# [Information supplied]

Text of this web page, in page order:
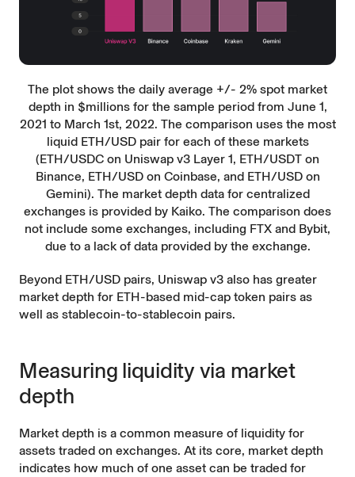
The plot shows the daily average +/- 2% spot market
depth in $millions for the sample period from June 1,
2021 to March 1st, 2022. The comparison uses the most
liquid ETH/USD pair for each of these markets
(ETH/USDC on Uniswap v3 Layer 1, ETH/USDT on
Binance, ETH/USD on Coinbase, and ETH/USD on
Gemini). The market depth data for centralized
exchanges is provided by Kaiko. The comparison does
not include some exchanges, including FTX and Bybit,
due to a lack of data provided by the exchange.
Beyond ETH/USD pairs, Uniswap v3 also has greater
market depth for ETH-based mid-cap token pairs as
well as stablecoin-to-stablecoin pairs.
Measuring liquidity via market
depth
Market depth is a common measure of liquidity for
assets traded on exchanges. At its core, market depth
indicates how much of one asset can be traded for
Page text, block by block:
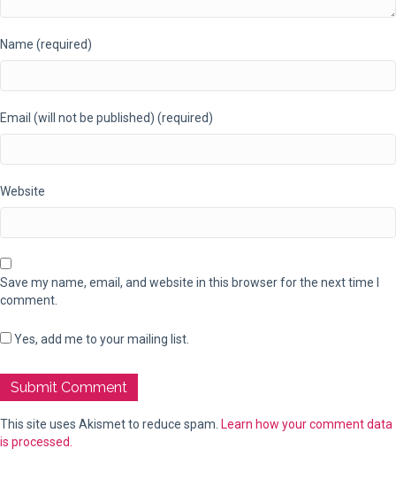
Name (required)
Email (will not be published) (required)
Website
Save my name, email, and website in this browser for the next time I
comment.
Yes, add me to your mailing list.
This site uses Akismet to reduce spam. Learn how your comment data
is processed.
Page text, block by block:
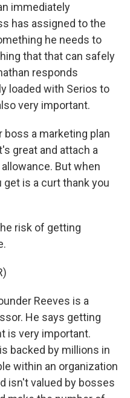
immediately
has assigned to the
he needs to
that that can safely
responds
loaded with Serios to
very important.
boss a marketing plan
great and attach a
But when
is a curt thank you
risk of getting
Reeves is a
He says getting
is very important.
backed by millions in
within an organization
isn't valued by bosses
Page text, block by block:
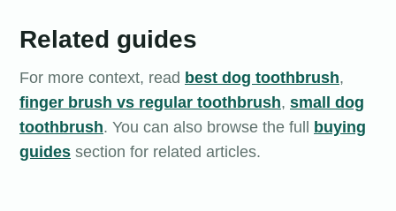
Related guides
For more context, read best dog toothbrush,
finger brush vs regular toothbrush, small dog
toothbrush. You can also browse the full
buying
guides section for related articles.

* * *

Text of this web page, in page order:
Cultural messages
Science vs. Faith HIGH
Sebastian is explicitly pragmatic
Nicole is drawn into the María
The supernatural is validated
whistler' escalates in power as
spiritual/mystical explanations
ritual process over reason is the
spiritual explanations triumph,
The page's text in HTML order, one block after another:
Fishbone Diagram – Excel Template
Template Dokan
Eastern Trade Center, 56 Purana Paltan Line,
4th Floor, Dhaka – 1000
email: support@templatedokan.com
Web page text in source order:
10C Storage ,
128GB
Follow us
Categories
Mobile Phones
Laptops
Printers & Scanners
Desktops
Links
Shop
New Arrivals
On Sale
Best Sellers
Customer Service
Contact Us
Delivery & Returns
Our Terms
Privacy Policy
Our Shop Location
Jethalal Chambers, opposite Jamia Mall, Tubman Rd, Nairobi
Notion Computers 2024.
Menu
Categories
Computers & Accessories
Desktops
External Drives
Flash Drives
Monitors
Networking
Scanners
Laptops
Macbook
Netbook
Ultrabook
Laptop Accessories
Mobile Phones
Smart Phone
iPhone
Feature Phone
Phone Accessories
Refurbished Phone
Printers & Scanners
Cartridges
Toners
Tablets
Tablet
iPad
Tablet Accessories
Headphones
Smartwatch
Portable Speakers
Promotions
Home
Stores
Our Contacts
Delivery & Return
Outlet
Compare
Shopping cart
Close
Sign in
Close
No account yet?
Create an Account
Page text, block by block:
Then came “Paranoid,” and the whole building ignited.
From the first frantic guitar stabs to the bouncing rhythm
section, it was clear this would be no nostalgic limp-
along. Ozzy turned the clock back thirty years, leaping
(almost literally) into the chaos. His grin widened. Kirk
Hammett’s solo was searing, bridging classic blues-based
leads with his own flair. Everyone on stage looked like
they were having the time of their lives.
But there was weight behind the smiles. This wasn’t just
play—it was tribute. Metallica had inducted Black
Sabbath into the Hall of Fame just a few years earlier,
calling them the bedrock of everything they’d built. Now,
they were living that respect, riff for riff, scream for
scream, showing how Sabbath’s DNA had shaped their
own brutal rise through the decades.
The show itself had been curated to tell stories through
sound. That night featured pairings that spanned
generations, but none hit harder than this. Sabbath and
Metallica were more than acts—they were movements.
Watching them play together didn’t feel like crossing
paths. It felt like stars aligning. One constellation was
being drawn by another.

# [Required action]
Your task is to transcribe, with no changes, only the lines of the listing above that lie between the line holding "Template Dokan" and the line holding "Computers & Accessories", inclusive.

# [Exercise answer]
Template Dokan
Eastern Trade Center, 56 Purana Paltan Line,
4th Floor, Dhaka – 1000
email: support@templatedokan.com
Web page text in source order:
10C Storage ,
128GB
Follow us
Categories
Mobile Phones
Laptops
Printers & Scanners
Desktops
Links
Shop
New Arrivals
On Sale
Best Sellers
Customer Service
Contact Us
Delivery & Returns
Our Terms
Privacy Policy
Our Shop Location
Jethalal Chambers, opposite Jamia Mall, Tubman Rd, Nairobi
Notion Computers 2024.
Menu
Categories
Computers & Accessories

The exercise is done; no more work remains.